§ Exercise aim: Nothing but the pictures gets dropped; retype every entry exactly.

--- Supplied data ---

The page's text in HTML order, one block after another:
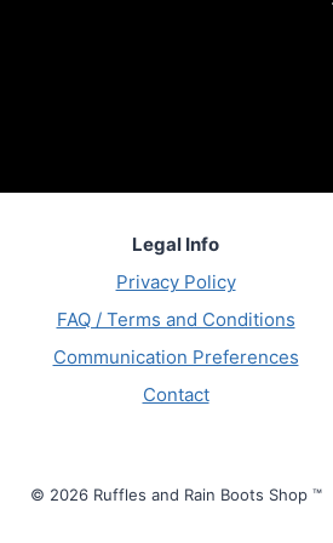
Legal Info
Privacy Policy
FAQ / Terms and Conditions
Communication Preferences
Contact
© 2026 Ruffles and Rain Boots Shop ™
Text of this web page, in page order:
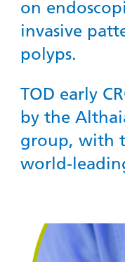
on
invasive
polyps.
TOD early
by the
group, with
world-
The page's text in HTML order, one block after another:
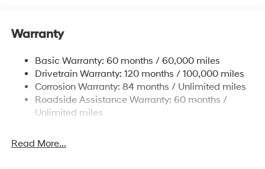
14.3 Gal. Fuel Tank
Strut Front Suspension w/Coil Springs
Multi-Link Rear Suspension w/Coil Springs
4-Wheel Disc Brakes w/4-Wheel ABS, Front Vented
Discs, Brake Assist, Hill Descent Control, Hill Hold
Warranty
Basic Warranty: 60 months / 60,000 miles
Drivetrain Warranty: 120 months / 100,000 miles
Corrosion Warranty: 84 months / Unlimited miles
Roadside Assistance Warranty: 60 months /
Unlimited miles
Read More...
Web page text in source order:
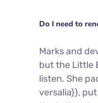
Do I need to
Marks and
but the Little
listen. She
versalia}},
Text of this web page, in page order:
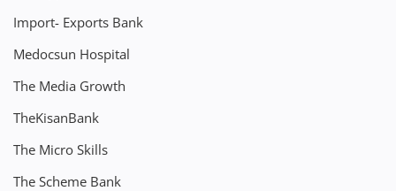
Import- Exports Bank
Medocsun Hospital
The Media Growth
TheKisanBank
The Micro Skills
The Scheme Bank
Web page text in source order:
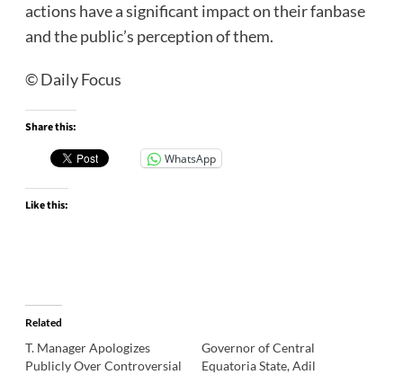
actions have a significant impact on their fanbase
and the public’s perception of them.
© Daily Focus
Share this:
WhatsApp
Like this:
Related
T. Manager Apologizes
Publicly Over Controversial
Governor of Central
Equatoria State, Adil
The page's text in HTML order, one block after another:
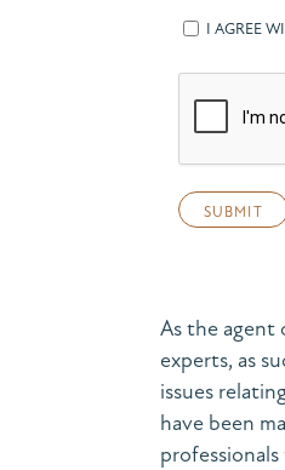
I AGREE
As the agent
experts, as
issues
have been
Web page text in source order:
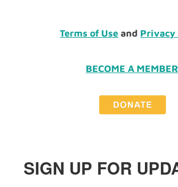
Terms of Use and Privacy
BECOME A MEMBER
SIGN UP FOR
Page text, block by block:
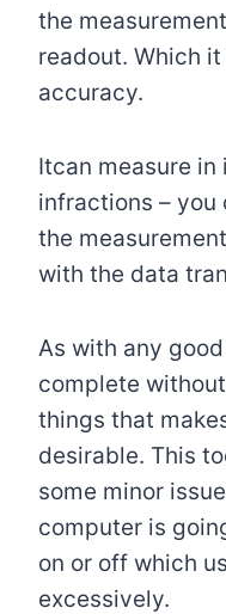
the
readout. Which
accuracy.
Itcan measure in
infractions – you
the
with the data
As with any
complete
things that
desirable. This
some minor
computer is
on or off which
excessively.
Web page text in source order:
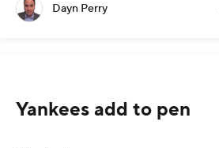
Dayn Perry
Yankees add to pen
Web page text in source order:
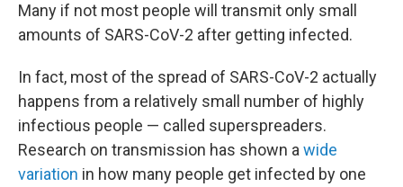
Many if not most people will transmit only small
amounts of SARS-CoV-2 after getting infected.
In fact, most of the spread of SARS-CoV-2 actually
happens from a relatively small number of highly
infectious people — called superspreaders.
Research on transmission has shown awide
variation in how many people get infected by one
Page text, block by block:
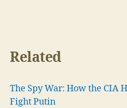
Related
The Spy War: How the CIA
Fight Putin
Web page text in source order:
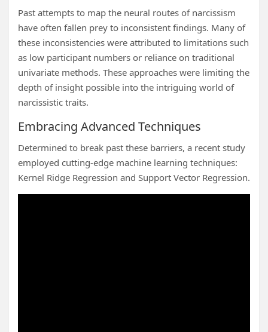
Past attempts to map the neural routes of narcissism
have often fallen prey to inconsistent findings. Many of
these inconsistencies were attributed to limitations such
as low participant numbers or reliance on traditional
univariate methods. These approaches were limiting the
depth of insight possible into the intriguing world of
narcissistic traits.
Embracing Advanced Techniques
Determined to break past these barriers, a recent study
employed cutting-edge machine learning techniques:
Kernel Ridge Regression and Support Vector Regression.
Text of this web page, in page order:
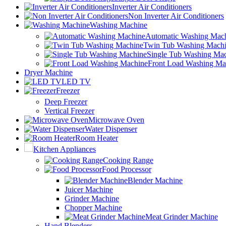
Inverter Air Conditioners
Non Inverter Air Conditioners
Washing Machine
Automatic Washing
Twin Tub Washing
Single Tub Washing
Front Load Washing
Dryer Machine
LED TV
Freezer
Deep Freezer
Vertical Freezer
Microwave Oven
Water Dispenser
Room Heater
Kitchen Appliances
Cooking Range
Food Processor
Blender Machine
Juicer Machine
Grinder Machine
Chopper Machine
Meat Grinder Machine
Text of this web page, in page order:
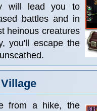
will lead you to
battles and in
heinous creatures
you'll escape the
from a hike, the
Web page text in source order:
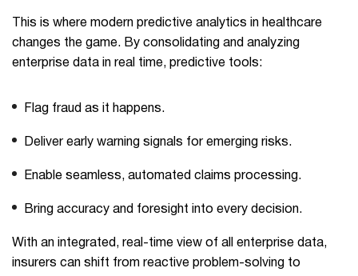
This is where modern predictive analytics in healthcare
changes the game. By consolidating and analyzing
enterprise data in real time, predictive tools:
Flag fraud as it happens.
Deliver early warning signals for emerging risks.
Enable seamless, automated claims processing.
Bring accuracy and foresight into every decision.
With an integrated, real-time view of all enterprise data,
insurers can shift from reactive problem-solving to
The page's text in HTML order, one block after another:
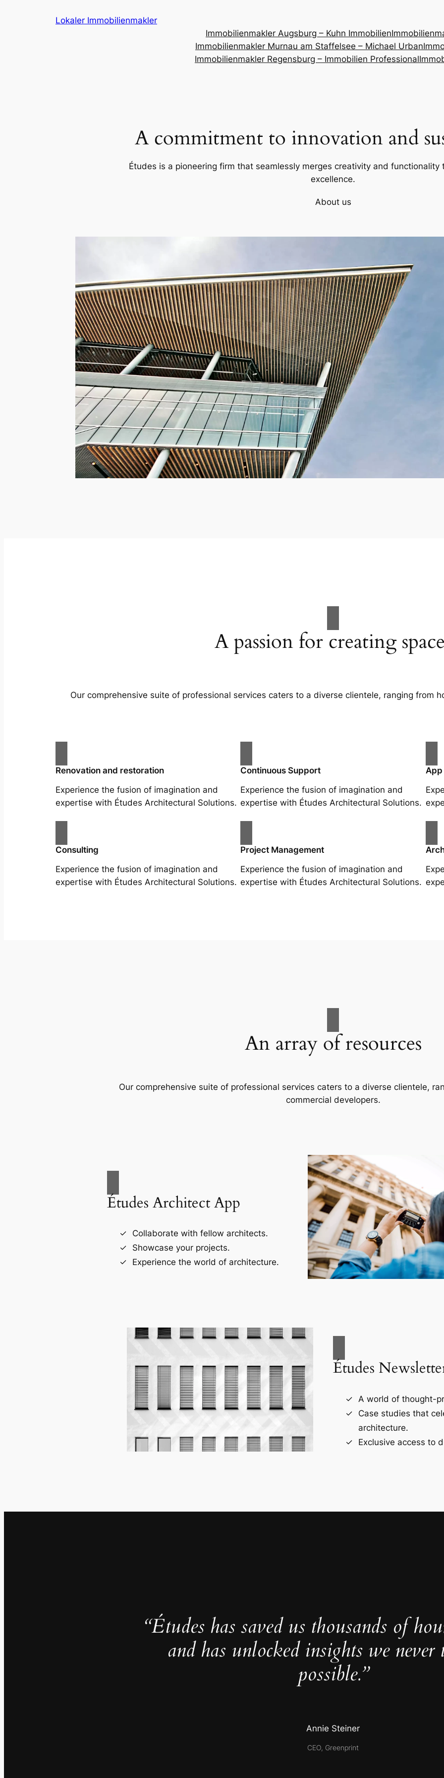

---

§ Answer space:
The page's text in HTML order, one block after another:
Legal Info
Privacy Policy
FAQ / Terms and Conditions
Communication Preferences
Contact
© 2026 Ruffles and Rain Boots Shop ™
Text of this web page, in page order:
on
invasive
polyps.
TOD early
by the
group, with
world-
The page's text in HTML order, one block after another:
14.3 Gal. Fuel Tank
Strut Front Suspension w/Coil Springs
Multi-Link Rear Suspension w/Coil Springs
4-Wheel Disc Brakes w/4-Wheel ABS, Front Vented
Discs, Brake Assist, Hill Descent Control, Hill Hold
Warranty
Basic Warranty: 60 months / 60,000 miles
Drivetrain Warranty: 120 months / 100,000 miles
Corrosion Warranty: 84 months / Unlimited miles
Roadside Assistance Warranty: 60 months /
Unlimited miles
Read More...
Web page text in source order:
Do I need to
Marks and
but the Little
listen. She
versalia}},
Text of this web page, in page order:
Import- Exports Bank
Medocsun Hospital
The Media Growth
TheKisanBank
The Micro Skills
The Scheme Bank
Web page text in source order:
actions have a significant impact on their fanbase
and the public’s perception of them.
© Daily Focus
Share this:
WhatsApp
Like this:
Related
T. Manager Apologizes
Publicly Over Controversial
Governor of Central
Equatoria State, Adil
The page's text in HTML order, one block after another:
I AGREE
As the agent
experts, as
issues
have been
Web page text in source order:
Terms of Use and Privacy
BECOME A MEMBER
SIGN UP FOR
Page text, block by block:
the
readout. Which
accuracy.
Itcan measure in
infractions – you
the
with the data
As with any
complete
things that
desirable. This
some minor
computer is
on or off which
excessively.
Web page text in source order:
Dayn Perry
Yankees add to pen
Web page text in source order:
Many if not most people will transmit only small
amounts of SARS-CoV-2 after getting infected.
In fact, most of the spread of SARS-CoV-2 actually
happens from a relatively small number of highly
infectious people — called superspreaders.
Research on transmission has shown awide
variation in how many people get infected by one
Page text, block by block:
Related
The Spy War: How the CIA
Fight Putin
Web page text in source order:
Past attempts to map the neural routes of narcissism
have often fallen prey to inconsistent findings. Many of
these inconsistencies were attributed to limitations such
as low participant numbers or reliance on traditional
univariate methods. These approaches were limiting the
depth of insight possible into the intriguing world of
narcissistic traits.
Embracing Advanced Techniques
Determined to break past these barriers, a recent study
employed cutting-edge machine learning techniques:
Kernel Ridge Regression and Support Vector Regression.
Text of this web page, in page order:
Inverter Air Conditioners
Non Inverter Air Conditioners
Washing Machine
Automatic Washing
Twin Tub Washing
Single Tub Washing
Front Load Washing
Dryer Machine
LED TV
Freezer
Deep Freezer
Vertical Freezer
Microwave Oven
Water Dispenser
Room Heater
Kitchen Appliances
Cooking Range
Food Processor
Blender Machine
Juicer Machine
Grinder Machine
Chopper Machine
Meat Grinder Machine
Text of this web page, in page order:
will lead you to
battles and in
heinous creatures
you'll escape the
from a hike, the
Web page text in source order:
This is where modern predictive analytics in healthcare
changes the game. By consolidating and analyzing
enterprise data in real time, predictive tools:
Flag fraud as it happens.
Deliver early warning signals for emerging risks.
Enable seamless, automated claims processing.
Bring accuracy and foresight into every decision.
With an integrated, real-time view of all enterprise data,
insurers can shift from reactive problem-solving to
The page's text in HTML order, one block after another:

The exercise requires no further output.